Please, do let me know if I am doing this wrong. Also, I do not know how to figure out b) all men in different groups. Asking for your advice, thank you!
$\endgroup$ 22 Answers
$\begingroup$I think this can be done in a straight-forward way. The order in which groups are formed does not matter, so we can assume that the process begins by randomly drawing people from the pool to add to the first group. This makes it easier because now you simply have to compute {M is drawn} * {M is drawn again} * {M is drawn a third time}. This is
$$\frac39 \cdot \frac28 \cdot \frac17 = \frac1{84}$$
Then the probability that any group consists of only men is 3 times that, so $\frac{1}{28}$. Alternatively, begin after the first man has been assigned, and just multiply $\frac28 \cdot \frac17 = \frac{1}{28}$.
For the second, again we can just fix one order.

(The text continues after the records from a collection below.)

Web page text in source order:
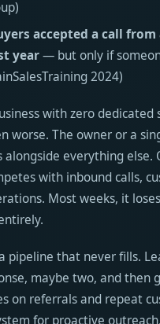
accepted a call
year— but only if
2024)
with zero dedicated
worse. The owner or a
alongside everything else.
with inbound calls,
Most weeks, it
pipeline that never fills.
maybe two, and then
on referrals and repeat
for proactive outreach.
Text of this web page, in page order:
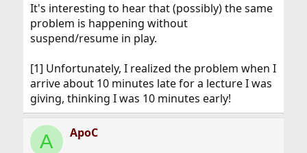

Assume we first draw people for just group one, then the probability to have exactly one man in there (which is necessary to have one men in each group) is
$$3 \cdot \frac39 \cdot \frac68 \cdot \frac57$$
(Compute the probability for MWW, then multiply it by 3 to account for the permutations WMW and WWM.) Similarly for group two:
$$3 \cdot \frac26 \cdot \frac45 \cdot \frac34$$
and group three:
$$3 \cdot \frac13 \cdot \frac22 \cdot \frac11$$
This one just yields 1, which makes sense because after the first two groups have one man in each, the last one will inevitably also have one.
In total, we get
$$3 \cdot \frac39 \cdot \frac68 \cdot \frac57 \cdot 3 \cdot \frac26 \cdot \frac45 \cdot \frac34 = \frac9{28}$$
$\endgroup$ 1 $\begingroup$First of all one should determine the meaning of "they are divided randomly into 3 groups (3 persons each)."
I would assume that the procedure is following: there are 9 positions separated in the groups of the size 3: $(123)(456)(789)$ and the people are randomly distributed between the positions.
Then
there are altogether $9!$ ways to distribute the people.
there are $3\times 3!\times 6!$ ways to distribute the people in such a way that all men are in the same group.
Explanation: $3$ ways to choose the group, $3!$ ways to permute the men inside the group, $6!$ ways to place women on remaining positions.
- there are $3!\times 3^3\times 6!$ ways to distribute the people in such a way that all men are in different groups.
$\endgroup$ 2Explanation: $3!$ ways to permute the men between the groups, $3$ ways to choose the position of each men inside his group, $6!$ ways to place women on remaining positions.